Eu vejo lindas pessoas e um carinho guardado aqui comigo.

Dizem quem as pessoas que passam por nossas vidas levam um pouco de nós e deixam um pouco de si.

As vezes me pego pensando se as pessoas ainda guardam algo meu, o que seria e sobre o quê pensam. E quando penso nisso, me pego apreenssiva, com receio de ter causado alguma decepção.

Penso também em todas as vezes em que eu disse não e em todas as vezes em que eu não disse nada.

Talvez, se tivesse feito diferente, se tivesse falado e e não tivesse esquecido, talvez, hoje não fosse assim.

'dia cansativo. eu, toda colorida, e ele de jeans e preto. deitados e olhando pro mesmo teto branco sem graça como se aquele fosse um universo de estrelas, ele pergunta 'você é carente'? aquela foi a pergunta mais doce que alguém já me fez. na forma de dizer, no tom de voz, no significado e no seu contexto. com um suspiro eu respondi: 'sim. muito'. naquele momento ele só me abraçou e ficamos calados. e assim a gente se entendia.
de olhos esverdeados, cabelos curtos e bagunçados, sorriso pequeno, tímido e abraço confortante. era tão fácil e inevitável gostar dele, quanto presumir seu fim. mas do fim não quero falar, embora fizesse parte dessa história - mal entendidos, mentiras,lágrimas, não é isso que quero guardar e lembrar. quero um pouco do carinho. quero te ver na rua e sorrir. e te ver sorrindo para mim também. quero que tudo termine bem, como agora.

.rascunhos III.

.era dia de semana. eu saía do trabalho e ia a um show. passei em um bar para beber com uns amigos. a noite estava tão agradável que estar ali era mais interessante do que gastar nossos poucos trocados com alguma possível banda. resolvemos todos então, ficar e 'beber'. as horas foram passando e quando me dei conta, ele apareceu. olho pro lado e lá estava ele, sorrindo, sendo simpático e conversando. e eu ficando vesga e suspirando e tentando raciocinar. 'disfarça e bebe mais, ele nunca vai te dar bola' era o que eu dizia a mim mesma. E como numa alucinação alcoólica, ele disse que queria me beijar. Eu, repentinamente, pedi-lhe então o tal beijo. Não sei aonde estava com a cabeça e nem o que ainda me pertencia naquela hora e naquele estado. Como numa reedição mal feita de imagens, lembro de beijá-lo, de cair no chão, de dormir e de acordar com ele,businando no meio da rua, , de eu pedir para ele parar o carro para que pudesse vomitar, de chegar até o portão de minha casa e da dor de cabeça do dia seguinte.
Daquela noite em diante, as coisas foram acontecendo: surpresas, encontros, uma primeira vez (duas... três...).
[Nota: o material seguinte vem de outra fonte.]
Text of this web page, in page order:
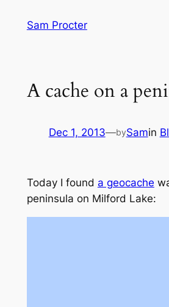
Sam Procter
A cache on a
Dec 1, 2013—bySamin
Today I found a geocache
peninsula on Milford Lake:
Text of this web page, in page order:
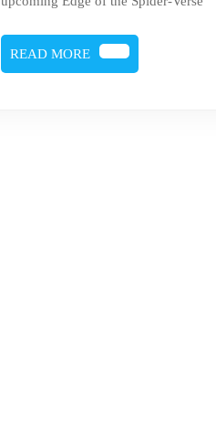
READ MORE
READ
MORE
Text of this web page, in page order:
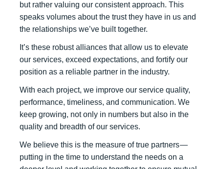
but rather valuing our consistent approach. This
speaks volumes about the trust they have in us and
the relationships we’ve built together.
It’s these robust alliances that allow us to elevate
our services, exceed expectations, and fortify our
position as a reliable partner in the industry.
With each project, we improve our service quality,
performance, timeliness, and communication. We
keep growing, not only in numbers but also in the
quality and breadth of our services.
We believe this is the measure of true partners —
putting in the time to understand the needs on a
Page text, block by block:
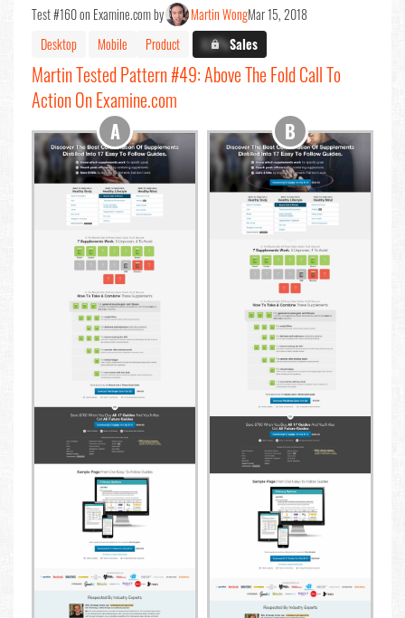
Test #160 on Examine.com by Martin WongMar 15, 2018
Desktop
Mobile Product X.X%Sales
Martin Tested Pattern #49: Above The Fold Call To
Action On Examine.com
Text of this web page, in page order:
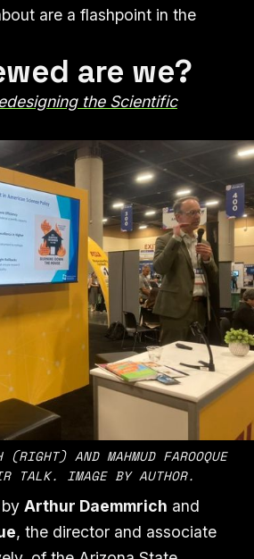
are a flashpoint in the
are we?
the Scientific
(RIGHT) AND MAHMUD FAROOQUE
TALK. IMAGE BY AUTHOR.
Arthur Daemmrich and
, the director and associate
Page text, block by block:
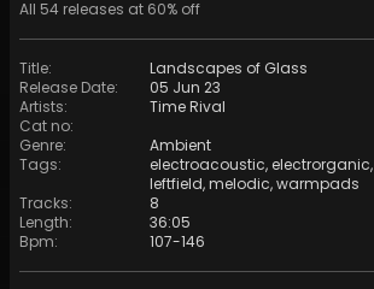
All 54 releases at 60% off
Title:
Landscapes of Glass
Release Date:
05 Jun 23
Artists:
Time Rival
Cat no:
Genre:
Ambient
Tags: electroacoustic, electrorganic,
leftfield,melodic,warmpads
Tracks:
8
Length:
36:05
Bpm: 107-146
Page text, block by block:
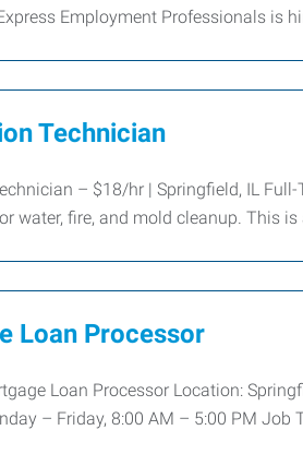
Employment Professionals is
Technician
– $18/hr | Springfield, IL
water, fire, and mold cleanup. This is
Loan Processor
Loan Processor Location:
– Friday, 8:00 AM – 5:00 PM Job
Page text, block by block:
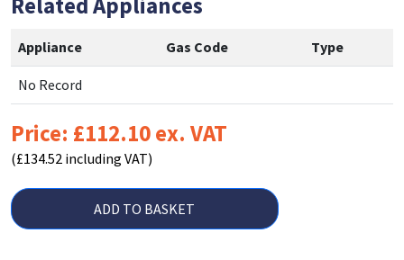
Appliance Gas Code Type
No Record
Price: £112.10 ex. VAT
(£134.52 including VAT)
ADD TO BASKET
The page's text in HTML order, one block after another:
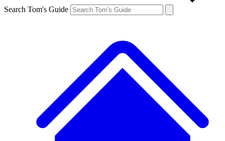
Search Tom's Guide
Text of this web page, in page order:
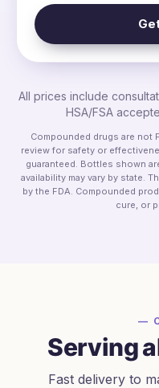
All prices include
HSA/FSA
Compounded drugs are not
review for safety or
guaranteed. Bottles shown
availability may vary by state.
by the FDA. Compounded
cure, or
—
Serving
Fast delivery to
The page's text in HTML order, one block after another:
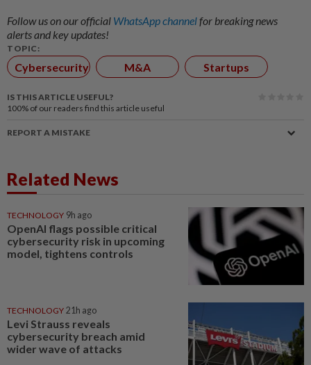
Follow us on our official WhatsApp channelfor breaking news
alerts and key updates!
TOPIC:
Cybersecurity M&A Startups
IS THIS ARTICLE USEFUL?
100% of our readers find this article useful
REPORT A MISTAKE
Related News
TECHNOLOGY 9h ago
OpenAI flags possible critical
cybersecurity risk in upcoming
model, tightens controls
TECHNOLOGY 21h ago
Levi Strauss reveals
cybersecurity breach amid
wider wave of attacks
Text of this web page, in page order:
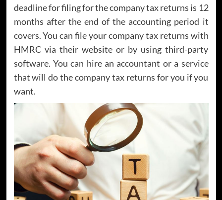
deadline for filing for the company tax returns is 12
months after the end of the accounting period it
covers. You can file your company tax returns with
HMRC via their website or by using third-party
software. You can hire an accountant or a service
that will do the company tax returns for you if you
want.
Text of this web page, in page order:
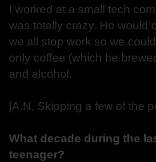
I worked at a small tech
was totally crazy. He would
we all stop work so we
only coffee (which he
and alcohol.
[A.N. Skipping a few of the
What decade during the
teenager?
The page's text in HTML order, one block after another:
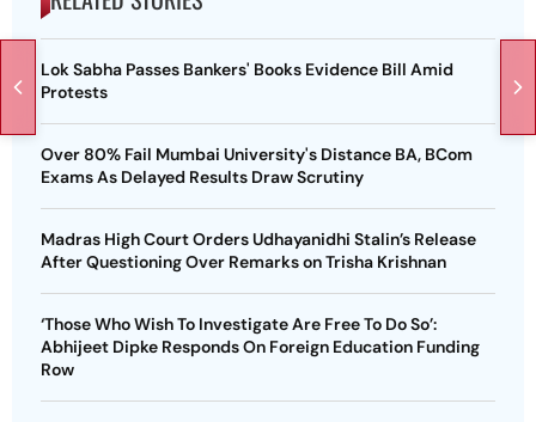
Lok Sabha Passes Bankers' Books Evidence Bill Amid
Protests
Over 80% Fail Mumbai University's Distance BA, BCom
Exams As Delayed Results Draw Scrutiny
Madras High Court Orders Udhayanidhi Stalin’s Release
After Questioning Over Remarks on Trisha Krishnan
‘Those Who Wish To Investigate Are Free To Do So’:
Abhijeet Dipke Responds On Foreign Education Funding
Row
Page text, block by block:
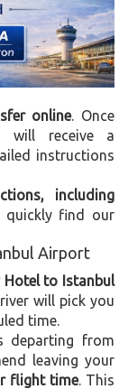
online. Once
will receive a
instructions
including
find our
Airport
to Istanbul
will pick you
time.
departing from
leaving your
flight time. This
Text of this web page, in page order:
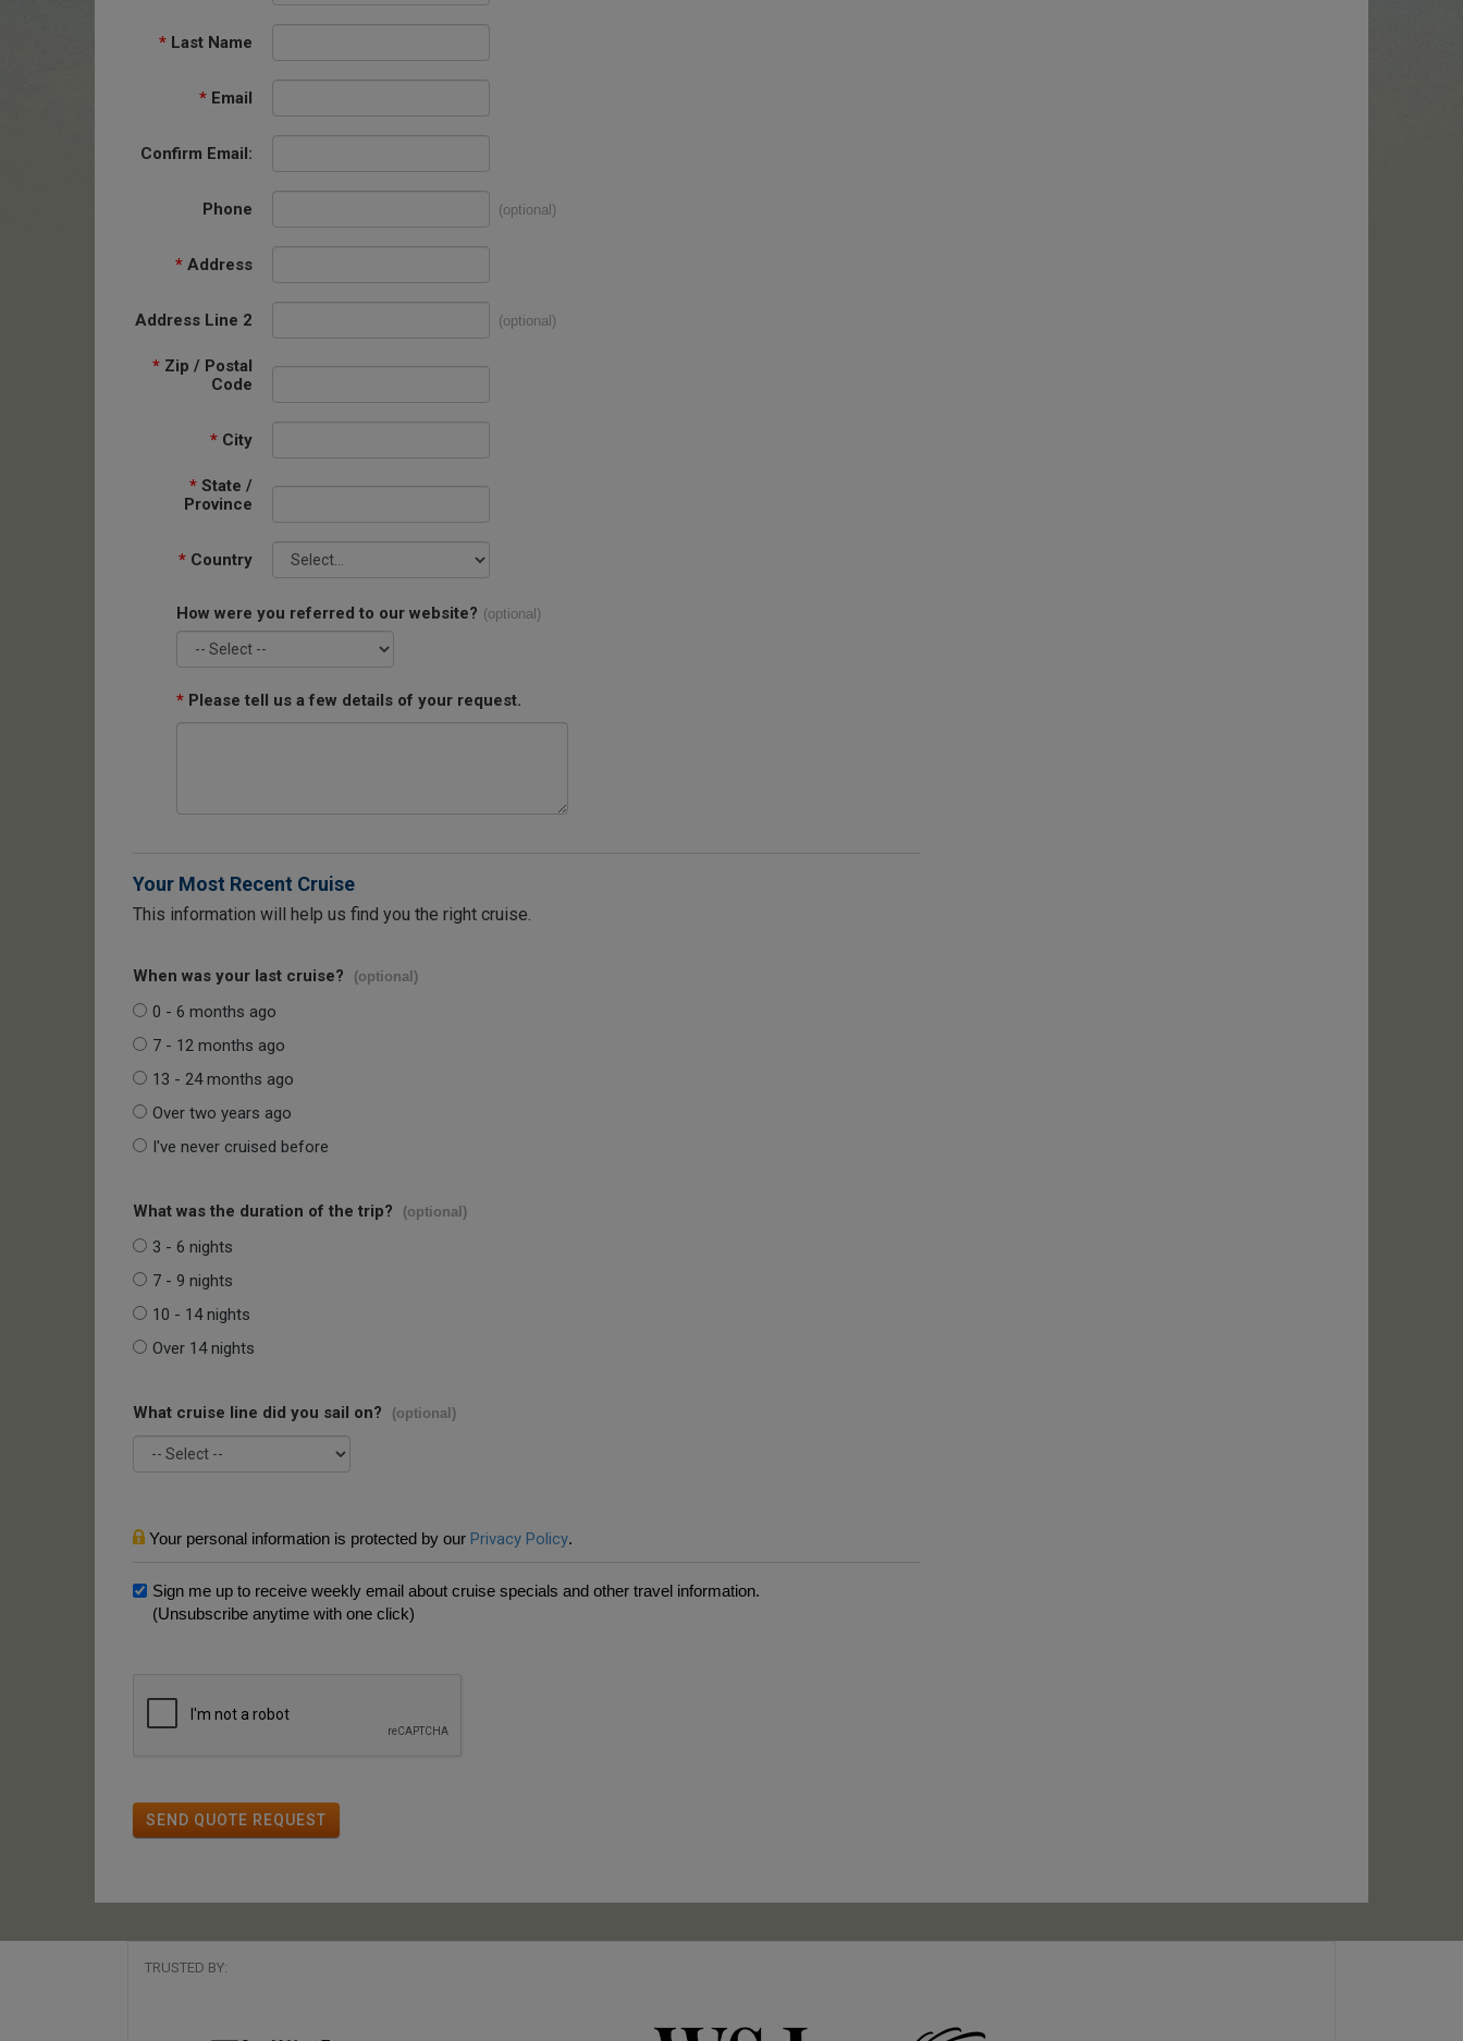
* Last Name
* Email
Confirm Email:
Phone (optional)
* Address
Address Line 2 (optional)
* Zip / Postal
Code
* City
* State /
Province
* Country
How were you referred to our website? (optional)
* Please tell us a few details of your request.
Your Most Recent Cruise
This information will help us find you the right cruise.
When was your last cruise? (optional)
0 - 6 months ago
7 - 12 months ago
13 - 24 months ago
Over two years ago
I've never cruised before
What was the duration of the trip? (optional)
3 - 6 nights
7 - 9 nights
10 - 14 nights
Over 14 nights
What cruise line did you sail on? (optional)
Your personal information is protected by our Privacy Policy.
Sign me up to receive weekly email about cruise specials and other travel information.
(Unsubscribe anytime with one click)
SEND QUOTE REQUEST
TRUSTED BY:
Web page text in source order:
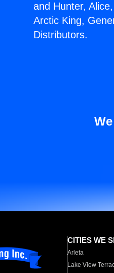
and Hunter,
Arctic King,
Distributors.
CITIES WE
Arleta
Lake View
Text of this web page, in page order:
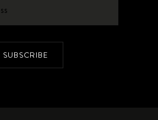
SUBSCRIBE
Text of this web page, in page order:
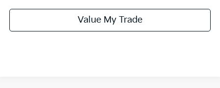
Value My Trade
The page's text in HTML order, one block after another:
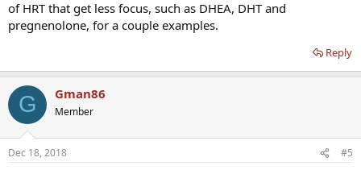
of HRT that get less focus, such as DHEA, DHT and
pregnenolone, for a couple examples.
Reply
G Gman86
Member
Dec 18, 2018 #5
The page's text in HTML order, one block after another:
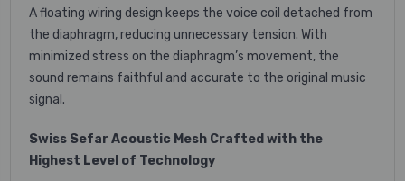
A floating wiring design keeps the voice coil detached from
the diaphragm, reducing unnecessary tension. With
minimized stress on the diaphragm’s movement, the
sound remains faithful and accurate to the original music
signal.
Swiss Sefar Acoustic Mesh Crafted with the
Highest Level of Technology
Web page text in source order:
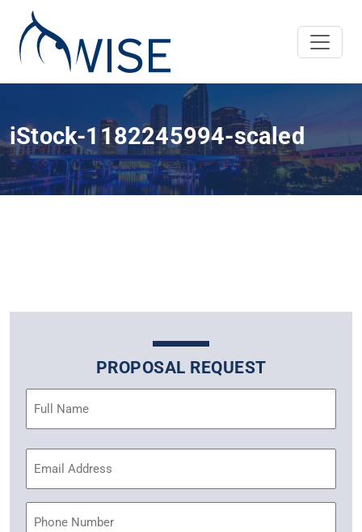
iStock-1182245994-scaled
PROPOSAL REQUEST
Address
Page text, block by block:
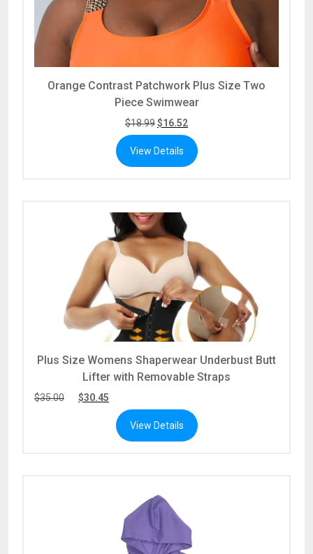
Orange Contrast Patchwork Plus Size Two
Piece Swimwear
$18.99$16.52
View Details
Plus Size Womens Shaperwear Underbust Butt
Lifter with Removable Straps
$35.00 $30.45
View Details
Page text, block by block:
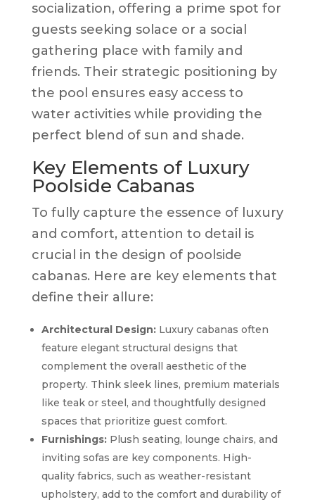
socialization, offering a prime spot for
guests seeking solace or a social
gathering place with family and
friends. Their strategic positioning by
the pool ensures easy access to
water activities while providing the
perfect blend of sun and shade.
Key Elements of Luxury
Poolside Cabanas
To fully capture the essence of luxury
and comfort, attention to detail is
crucial in the design of poolside
cabanas. Here are key elements that
define their allure:
Architectural Design:Luxury cabanas often
feature elegant structural designs that
complement the overall aesthetic of the
property. Think sleek lines, premium materials
like teak or steel, and thoughtfully designed
spaces that prioritize guest comfort.
Furnishings:Plush seating, lounge chairs, and
inviting sofas are key components. High-
quality fabrics, such as weather-resistant
upholstery, add to the comfort and durability of
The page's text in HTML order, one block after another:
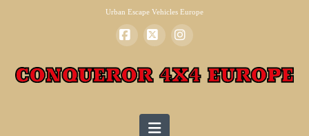
Urban Escape Vehicles Europe
Navigation
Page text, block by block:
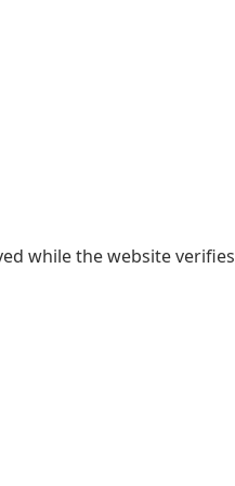
while the website verifies
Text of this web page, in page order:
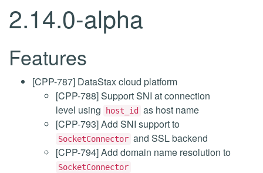
2.14.0-alpha
Features
[CPP-787] DataStax cloud platform
[CPP-788] Support SNI at connection
level using
host_id
as host name
[CPP-793] Add SNI support to
SocketConnector and SSL backend
[CPP-794] Add domain name resolution to
SocketConnector
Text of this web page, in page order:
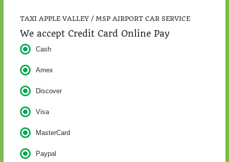
TAXI APPLE VALLEY / MSP AIRPORT CAR SERVICE
We accept Credit Card Online Pay
Cash
Amex
Discover
Visa
MasterCard
Paypal
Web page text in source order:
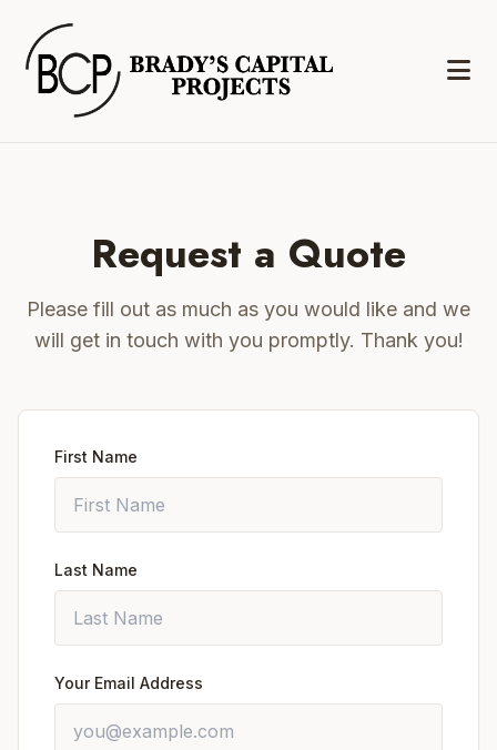
Request a Quote
Please fill out as much as you would like and we
will get in touch with you promptly. Thank you!
First Name
Last Name
Your Email Address
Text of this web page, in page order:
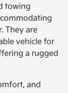
towing
They are
vehicle for
a rugged
and
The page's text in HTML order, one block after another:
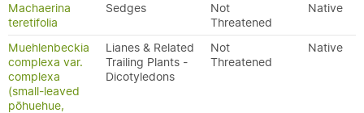
Machaerina
teretifolia
Sedges
Not
Threatened
Native
Muehlenbeckia
complexa var.
complexa
(small-leaved
pōhuehue,
Lianes & Related
Trailing Plants -
Dicotyledons
Not
Threatened
Native
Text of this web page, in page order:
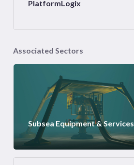
PlatformLogix
Associated Sectors
Subsea Equipment & Services
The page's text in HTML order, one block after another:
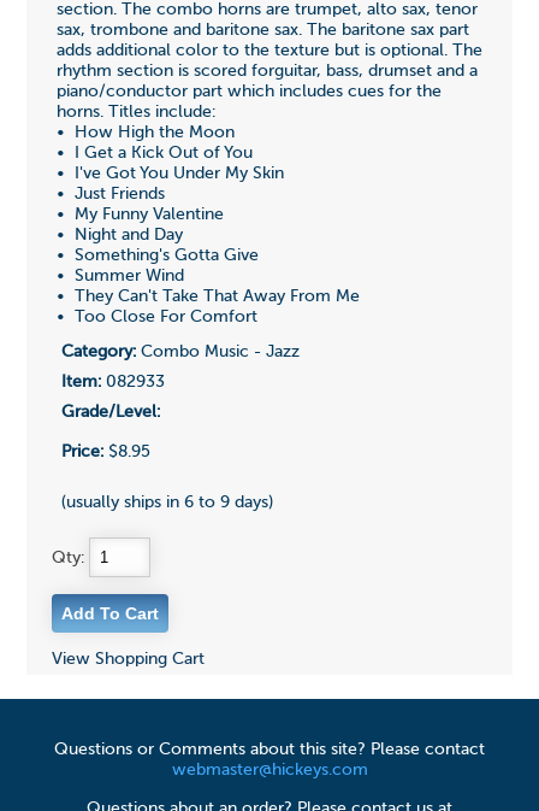
section. The combo horns are trumpet, alto sax, tenor
sax, trombone and baritone sax. The baritone sax part
adds additional color to the texture but is optional. The
rhythm section is scored forguitar, bass, drumset and a
piano/conductor part which includes cues for the
horns. Titles include:
• How High the Moon
• I Get a Kick Out of You
• I've Got You Under My Skin
• Just Friends
• My Funny Valentine
• Night and Day
• Something's Gotta Give
• Summer Wind
• They Can't Take That Away From Me
• Too Close For Comfort
Category:Combo Music - Jazz
Item:082933
Grade/Level:
Price:$8.95
(usually ships in 6 to 9 days)
Qty:
View Shopping Cart
Questions or Comments about this site? Please contact
webmaster@hickeys.com
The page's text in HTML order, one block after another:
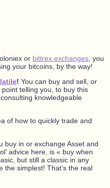
or bittrex exchanges , you
your bitcoins, by the way!
! You can buy and sell, or
point telling you, to buy this
knowledgeable
of how to quickly trade and
buy in or exchange Asset and
advice here, is « buy when
but still a classic in any
the simplest! That’s the real

Ele me trazia cervejas e me ajudava com as compras de madrugada. Mesmo não querendo, mesmo sabendo que era impossível, eu me apaixonei. Era ele, o meu primeiro amor de verdade. O primeiro amor e a primeira dor e a primeira grande perda. Nunca tinha provado tanto amor e tanta tristeza.

.ele pegou a minha mão, a beijou e a levou até seu coração.

.rascunhos II.

.há um céu separado para cada um de nós.

Esta foi a primeira frase que eu quis escrever depois de tempos. Quanto? Três anos depois, ou quase. Algum significado? Ainda nada em mente.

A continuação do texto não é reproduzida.